About this task: Repeat every line of the data exactly; no picture belongs in the copy.
-------- Records to process
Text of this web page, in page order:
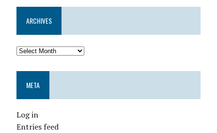
ARCHIVES
META
Log in
Entries feed
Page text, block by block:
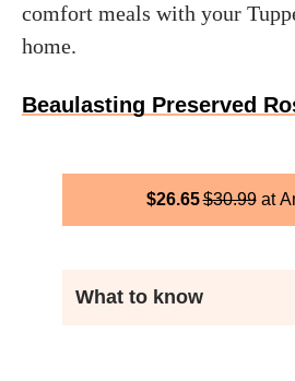
comfort meals with your
home.
Beaulasting Preserved
$26.65$30.99
What to know
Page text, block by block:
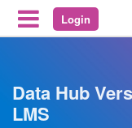
Reveal
Login
Data Hub
LMS
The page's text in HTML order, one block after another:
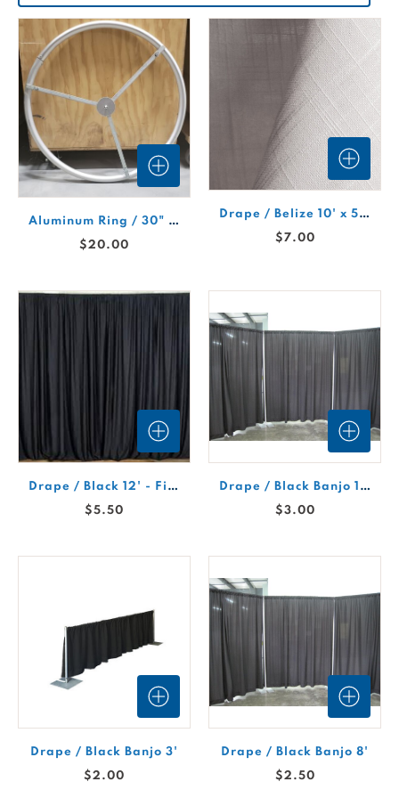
----------------
Solution for this exercise:
Text of this web page, in page order:
ARCHIVES
META
Log in
Entries feed
Page text, block by block:
comfort meals with your
home.
Beaulasting Preserved
$26.65$30.99
What to know
Page text, block by block:
Reveal
Login
Data Hub
LMS
The page's text in HTML order, one block after another:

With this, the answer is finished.